— GOAL OF THE EXERCISE —
Repeat the stretch of entries below from the line with "e.g. for google sheets, (9, 879, 93, 890)" through the line with "(conda-env) % pip". Include both ends and add nothing.

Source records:
◇ ◇ ◇ ◇ ◇ ◇ ◇

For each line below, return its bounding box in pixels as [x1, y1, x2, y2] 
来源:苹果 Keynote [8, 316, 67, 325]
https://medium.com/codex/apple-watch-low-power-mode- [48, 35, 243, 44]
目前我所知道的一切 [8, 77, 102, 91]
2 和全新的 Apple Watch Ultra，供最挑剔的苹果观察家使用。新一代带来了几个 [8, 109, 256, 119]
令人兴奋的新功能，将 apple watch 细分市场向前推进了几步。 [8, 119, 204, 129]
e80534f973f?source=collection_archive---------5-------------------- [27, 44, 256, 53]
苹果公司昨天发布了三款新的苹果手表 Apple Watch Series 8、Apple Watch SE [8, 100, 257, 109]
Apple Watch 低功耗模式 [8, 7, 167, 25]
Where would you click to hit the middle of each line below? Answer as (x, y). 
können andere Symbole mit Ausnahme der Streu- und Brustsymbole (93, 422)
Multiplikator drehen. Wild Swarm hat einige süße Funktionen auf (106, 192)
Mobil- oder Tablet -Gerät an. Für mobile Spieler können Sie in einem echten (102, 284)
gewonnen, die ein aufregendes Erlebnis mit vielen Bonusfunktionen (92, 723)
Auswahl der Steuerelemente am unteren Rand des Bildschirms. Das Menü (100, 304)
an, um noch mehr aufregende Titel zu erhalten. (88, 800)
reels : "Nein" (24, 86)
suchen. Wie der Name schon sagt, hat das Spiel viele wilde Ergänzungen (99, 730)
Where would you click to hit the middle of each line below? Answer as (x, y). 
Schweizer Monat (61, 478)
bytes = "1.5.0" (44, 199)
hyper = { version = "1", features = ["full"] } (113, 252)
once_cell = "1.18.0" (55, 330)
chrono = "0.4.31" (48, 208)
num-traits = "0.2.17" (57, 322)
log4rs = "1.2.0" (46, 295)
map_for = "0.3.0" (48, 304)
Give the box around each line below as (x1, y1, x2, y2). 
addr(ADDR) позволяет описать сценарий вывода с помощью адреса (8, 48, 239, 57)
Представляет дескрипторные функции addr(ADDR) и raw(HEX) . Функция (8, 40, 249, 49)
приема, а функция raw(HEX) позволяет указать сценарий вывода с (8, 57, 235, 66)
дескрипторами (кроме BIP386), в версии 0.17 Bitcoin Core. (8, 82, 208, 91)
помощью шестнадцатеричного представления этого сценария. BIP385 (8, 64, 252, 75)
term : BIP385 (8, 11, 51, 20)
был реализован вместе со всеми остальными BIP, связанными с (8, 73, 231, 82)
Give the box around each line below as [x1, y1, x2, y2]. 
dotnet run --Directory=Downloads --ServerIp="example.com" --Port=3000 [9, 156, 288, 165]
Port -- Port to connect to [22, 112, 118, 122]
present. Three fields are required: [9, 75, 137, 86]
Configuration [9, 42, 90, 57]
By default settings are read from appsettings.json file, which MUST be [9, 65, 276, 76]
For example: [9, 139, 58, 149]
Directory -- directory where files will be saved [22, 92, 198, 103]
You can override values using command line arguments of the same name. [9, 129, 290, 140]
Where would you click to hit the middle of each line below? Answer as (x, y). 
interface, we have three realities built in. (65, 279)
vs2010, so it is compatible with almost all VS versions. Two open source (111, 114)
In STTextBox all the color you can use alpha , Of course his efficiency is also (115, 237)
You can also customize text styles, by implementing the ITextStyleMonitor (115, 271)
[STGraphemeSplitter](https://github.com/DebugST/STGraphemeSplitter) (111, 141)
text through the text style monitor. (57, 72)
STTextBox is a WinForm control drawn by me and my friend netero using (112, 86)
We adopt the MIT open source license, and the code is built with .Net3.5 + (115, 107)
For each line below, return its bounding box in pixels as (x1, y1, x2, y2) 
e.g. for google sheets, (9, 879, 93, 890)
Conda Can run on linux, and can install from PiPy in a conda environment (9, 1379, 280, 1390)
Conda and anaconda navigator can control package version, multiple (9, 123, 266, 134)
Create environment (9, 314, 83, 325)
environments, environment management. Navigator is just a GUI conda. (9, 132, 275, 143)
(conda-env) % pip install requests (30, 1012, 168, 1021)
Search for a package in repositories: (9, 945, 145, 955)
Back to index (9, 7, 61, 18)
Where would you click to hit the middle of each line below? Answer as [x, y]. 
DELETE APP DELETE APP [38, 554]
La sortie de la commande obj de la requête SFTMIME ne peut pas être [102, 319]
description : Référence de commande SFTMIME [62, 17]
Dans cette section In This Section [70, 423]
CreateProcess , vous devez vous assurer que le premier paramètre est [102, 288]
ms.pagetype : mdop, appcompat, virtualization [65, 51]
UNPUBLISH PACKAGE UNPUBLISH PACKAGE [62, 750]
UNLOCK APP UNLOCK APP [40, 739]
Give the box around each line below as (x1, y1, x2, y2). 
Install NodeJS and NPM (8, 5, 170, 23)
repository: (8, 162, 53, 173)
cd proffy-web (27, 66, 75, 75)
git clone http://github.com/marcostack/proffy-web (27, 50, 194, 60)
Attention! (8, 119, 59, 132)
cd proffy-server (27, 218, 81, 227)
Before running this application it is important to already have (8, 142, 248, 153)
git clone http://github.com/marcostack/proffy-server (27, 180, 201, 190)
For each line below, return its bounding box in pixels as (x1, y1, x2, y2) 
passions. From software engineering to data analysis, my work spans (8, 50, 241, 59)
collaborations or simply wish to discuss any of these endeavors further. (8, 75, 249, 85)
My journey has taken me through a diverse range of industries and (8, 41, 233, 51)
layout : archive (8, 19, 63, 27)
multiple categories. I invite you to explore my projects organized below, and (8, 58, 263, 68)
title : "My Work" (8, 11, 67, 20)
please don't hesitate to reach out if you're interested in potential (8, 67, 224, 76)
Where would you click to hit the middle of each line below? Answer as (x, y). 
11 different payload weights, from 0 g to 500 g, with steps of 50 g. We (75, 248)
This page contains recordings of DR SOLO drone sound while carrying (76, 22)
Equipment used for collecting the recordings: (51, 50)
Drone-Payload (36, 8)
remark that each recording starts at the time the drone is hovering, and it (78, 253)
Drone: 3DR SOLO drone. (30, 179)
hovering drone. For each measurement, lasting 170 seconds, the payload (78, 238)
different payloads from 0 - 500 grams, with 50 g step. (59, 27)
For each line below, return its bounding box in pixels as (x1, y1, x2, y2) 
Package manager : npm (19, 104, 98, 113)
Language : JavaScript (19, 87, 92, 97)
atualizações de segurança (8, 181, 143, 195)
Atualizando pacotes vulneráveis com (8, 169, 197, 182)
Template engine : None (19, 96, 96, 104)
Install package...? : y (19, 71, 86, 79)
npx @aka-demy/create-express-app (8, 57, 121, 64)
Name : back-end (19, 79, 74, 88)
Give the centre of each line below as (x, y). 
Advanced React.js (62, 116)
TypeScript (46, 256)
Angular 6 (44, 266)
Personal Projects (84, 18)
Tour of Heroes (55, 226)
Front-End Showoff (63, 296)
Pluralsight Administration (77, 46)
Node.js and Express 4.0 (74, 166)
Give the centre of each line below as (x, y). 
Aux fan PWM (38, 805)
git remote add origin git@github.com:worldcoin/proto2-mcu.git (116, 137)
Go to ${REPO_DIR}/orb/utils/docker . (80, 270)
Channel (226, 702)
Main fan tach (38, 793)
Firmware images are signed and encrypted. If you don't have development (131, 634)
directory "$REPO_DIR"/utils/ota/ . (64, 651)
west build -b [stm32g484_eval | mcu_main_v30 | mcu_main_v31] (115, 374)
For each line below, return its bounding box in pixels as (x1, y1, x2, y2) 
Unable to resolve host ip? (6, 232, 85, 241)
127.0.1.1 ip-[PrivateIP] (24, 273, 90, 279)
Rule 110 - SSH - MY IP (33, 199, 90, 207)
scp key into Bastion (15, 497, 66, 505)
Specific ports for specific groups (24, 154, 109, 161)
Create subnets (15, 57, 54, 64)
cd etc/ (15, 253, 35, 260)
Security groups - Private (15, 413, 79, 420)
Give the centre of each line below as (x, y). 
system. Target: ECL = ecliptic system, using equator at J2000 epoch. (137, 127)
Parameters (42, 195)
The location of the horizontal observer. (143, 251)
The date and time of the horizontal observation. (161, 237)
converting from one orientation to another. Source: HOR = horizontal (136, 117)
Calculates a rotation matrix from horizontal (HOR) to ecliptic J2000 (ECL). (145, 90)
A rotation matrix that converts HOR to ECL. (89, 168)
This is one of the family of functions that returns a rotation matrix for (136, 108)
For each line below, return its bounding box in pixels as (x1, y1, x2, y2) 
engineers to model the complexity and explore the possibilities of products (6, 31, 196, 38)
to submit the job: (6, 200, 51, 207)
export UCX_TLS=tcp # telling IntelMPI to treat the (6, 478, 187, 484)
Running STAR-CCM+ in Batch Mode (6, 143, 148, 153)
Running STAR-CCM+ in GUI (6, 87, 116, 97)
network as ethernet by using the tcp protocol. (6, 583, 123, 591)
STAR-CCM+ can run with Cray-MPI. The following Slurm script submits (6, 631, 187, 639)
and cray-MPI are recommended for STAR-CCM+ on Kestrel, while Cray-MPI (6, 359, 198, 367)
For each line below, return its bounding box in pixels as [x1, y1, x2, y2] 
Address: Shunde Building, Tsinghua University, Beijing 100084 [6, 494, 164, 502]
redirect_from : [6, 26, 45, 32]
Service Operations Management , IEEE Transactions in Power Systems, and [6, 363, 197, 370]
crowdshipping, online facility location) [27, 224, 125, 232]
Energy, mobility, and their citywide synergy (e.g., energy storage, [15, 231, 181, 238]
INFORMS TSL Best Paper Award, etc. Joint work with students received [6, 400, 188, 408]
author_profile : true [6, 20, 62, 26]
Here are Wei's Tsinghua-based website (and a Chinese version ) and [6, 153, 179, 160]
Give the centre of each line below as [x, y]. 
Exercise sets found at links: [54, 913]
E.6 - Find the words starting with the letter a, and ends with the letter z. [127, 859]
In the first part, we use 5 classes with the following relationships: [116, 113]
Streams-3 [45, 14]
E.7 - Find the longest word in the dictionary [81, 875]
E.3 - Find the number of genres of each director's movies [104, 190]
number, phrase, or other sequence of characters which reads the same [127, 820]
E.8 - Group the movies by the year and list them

◇ ◇ ◇ ◇ ◇ ◇ ◇

— RESPONSE FOR THIS EXERCISE —
e.g. for google sheets, (9, 879, 93, 890)
Conda Can run on linux, and can install from PiPy in a conda environment (9, 1379, 280, 1390)
Conda and anaconda navigator can control package version, multiple (9, 123, 266, 134)
Create environment (9, 314, 83, 325)
environments, environment management. Navigator is just a GUI conda. (9, 132, 275, 143)
(conda-env) % pip install requests (30, 1012, 168, 1021)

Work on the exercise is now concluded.